Post-processing and Analysis Tools

This page summarizes SPIDER post-processing utilities for reading samples, building summaries, diagnostics, and plotting.

1) Load samples

Primary reader:

spider.io.samples.read_all_samples(...)

Example:

from spider.io.samples import read_all_samples

samples = read_all_samples(
    {"samples_outfile": "SPIDER_samples_final.h5"},
    backend="numpy",
    thin=5,
)

Returned core arrays:

event_ids
longitude, latitude, depth
X, Y, Z, delta_t

Useful metadata keys for chain-aware analysis:

_batch_names, _batch_boundaries, _batch_slices
_sample_chain_idx
_chain_segments, _chain_slices, _chain_indices

Map-only behavior:

If no batch_* groups exist but root map_* datasets exist, read_all_samples returns a single-sample map-only structure.

Related I/O helpers:

merge_samples_hdf5(...) (merge multi-chain sample files)
read_growclust_bootstrap(...) (convert GrowClust bootstrap outputs into SPIDER-like sample dict)

2) Build event summaries

High-level entrypoint:

spider.analysis.compute_cat_dd_and_xyz(...)

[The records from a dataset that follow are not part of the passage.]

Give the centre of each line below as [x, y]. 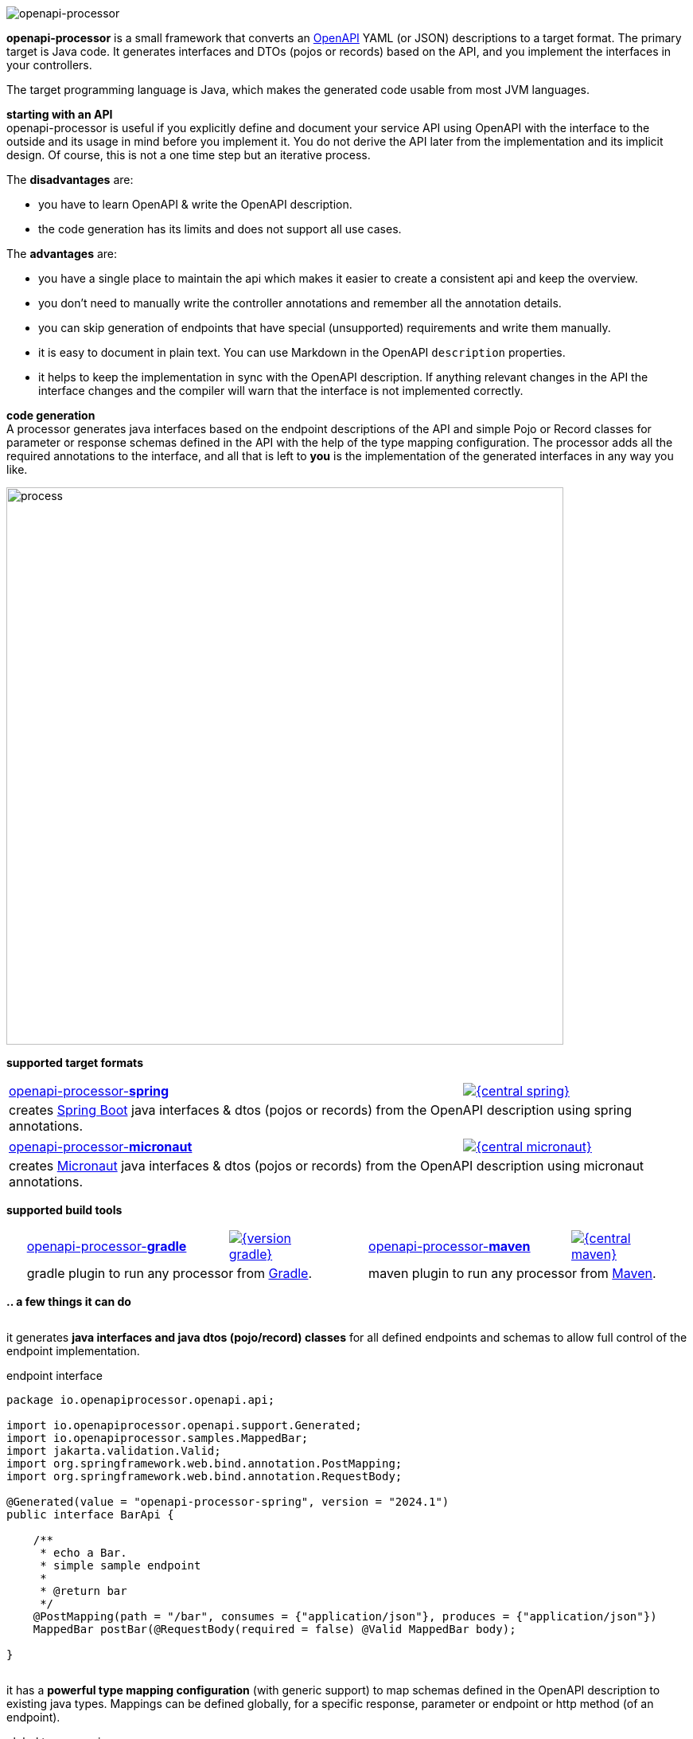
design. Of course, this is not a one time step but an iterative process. [189, 155]
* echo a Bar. [84, 1553]
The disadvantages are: [70, 180]
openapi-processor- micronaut [101, 1147]
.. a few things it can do [69, 1301]
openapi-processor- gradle [107, 1246]
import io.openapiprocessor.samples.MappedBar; [158, 1438]
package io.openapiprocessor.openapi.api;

This returns an EventSamplesSummary with centered sample arrays and optional catalog summary table.

Example:

from spider.analysis import compute_cat_dd_and_xyz

summary = compute_cat_dd_and_xyz(
    samples,
    burn_in=1000,
    include=["X", "Y", "Z", "T", "cat_dd"],
    uncertainty_metrics=["sigma", "std", "mad", "qhw_0.95"],
)

Key options:

include: choose outputs (X, Y, Z, T, lats, lons, deps, cat_dd)
burn_in, thin
compute_map / map_bins for histogram mode estimates
add_wasserstein to append per-event prior-vs-posterior Wasserstein diagnostics

3) ESS diagnostics

ESS utilities in spider.analysis.results:

compute_effective_sample_size(summary, ...)
compute_ess_summary(summary, ...)

compute_ess_summary returns per-event and aggregate ESS metrics, including:

ess_per_event_x, ess_per_event_y, ess_per_event_z, ess_per_event_t
conservative ess_per_event_xyzt_min

These are useful for identifying under-mixed events and uneven exploration.

4) Wasserstein prior-vs-posterior diagnostics

Module:

spider.analysis.prior_posterior_wasserstein

Main routines:

compute_event_wasserstein(...) (from HDF5 samples + config)
compute_event_wasserstein_from_samples(...) (from in-memory sample dict)

CLI-style usage:

python -m spider.analysis.prior_posterior_wasserstein \
  --samples SPIDER_samples_final.h5 \
  --config SPIDER.json \
  --burn 0.2 \
  --thin 5 \
  --dims 0,1,2

5) Plotting tools

Main plotting API (spider.plotting):

plot_event_distributions(...)
plot_event_chains(...)
plot_uncertainty_histograms(...)
plot_event_marginal_hist2d(...)
plot_noise_scale_posterior_vs_prior(...)

Additional 2D KDE marginal helper (currently defined in spider.plotting.events):

plot_event_marginal_kde2d(...)

Example:

from spider.plotting import (
    plot_event_distributions,
    plot_event_chains,
    plot_uncertainty_histograms,
)
from spider.plotting.events import plot_event_marginal_kde2d

fig, ax = plot_event_distributions(summary, coords=("X", "Y", "Z"))
fig, ax = plot_event_chains(summary, coords=("X", "Y", "Z", "T"))
fig, ax = plot_uncertainty_histograms(summary, coords=("X", "Y", "Z", "T"))
fig, axes = plot_event_marginal_kde2d(samples, event_index=0, coords=("X", "Y", "Z"))

6) Typical post-processing workflow

Read samples with thinning (read_all_samples).
Build summary (compute_cat_dd_and_xyz) including X/Y/Z/T and cat_dd.
Compute ESS summary and inspect low-tail events.
Generate chain and marginal plots.
(Optional) run calibration and Wasserstein diagnostics for deeper quality checks.